When beloved actor Philip Seymour Hoffman died of a heroin overdose earlier this year, the NYPD made a special push to find someone to blame. “An internal email went out to all supervisors asking if anyone has had any experience with those brand names of drugs,” the New York Post reported at the time, in reference to the specific heroin baggies found at Hoffman’s apartment.

Robert Aaron, née Vineberg, a longtime addict and musician who’s played with David Bowie and Amy Winehouse, took the fall two days later, when his Mott Street apartment was raided and police turned up 296 baggies of heroin, worth about $3,000. But yesterday, Aaron pleaded guilty to possession and had the more serious charges for selling dropped, the New York Times reports. He insists he never sold to Hoffman, who didn’t like the quality of his stuff, but whom he did consider a friend.

According to the Times, police did not read Aaron his Miranda rights after his arrest, so his initial statements were not permissible in court (he says he was dopesick and lying at the time anyway).

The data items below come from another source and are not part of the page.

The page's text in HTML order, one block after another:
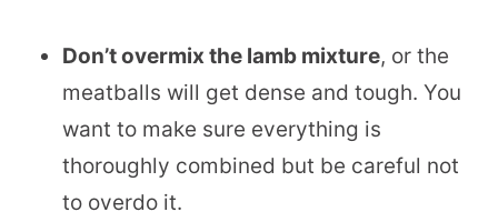
Don’t overmix the lamb mixture, or the
meatballs will get dense and tough. You
want to make sure everything is
thoroughly combined but be careful not
to overdo it.

Although it satisfied the tabloids for the moment, Aaron’s "dealer" connection to the actor’s overdose was always tenuous. From the Times, back in April:

Since the night of his arrest, when a police official told reporters that an informer said he had seen Mr. Hoffman in Mr. Aaron’s apartment sometime “in the past,” the Police Department appears to have moved away from the Hoffman angle. The police and the district attorney’s office both declined to answer questions about the tipster or the tip; when Mr. Aaron was formally charged — with possession of heroin with intent to sell — the indictment made no mention of Mr. Hoffman.

“At some level, it’s like the Salem witch trials,” said Aaron at the time. “You can’t have a witch hunt without a witch. I’m just unlucky enough to be the guy. You gotta have a human sacrifice, and that’s what I am.”

On Thursday, he agreed to five years probation, 25 days of community service, and court-supervised rehab. Then he went to go play a show at B.B. King’s.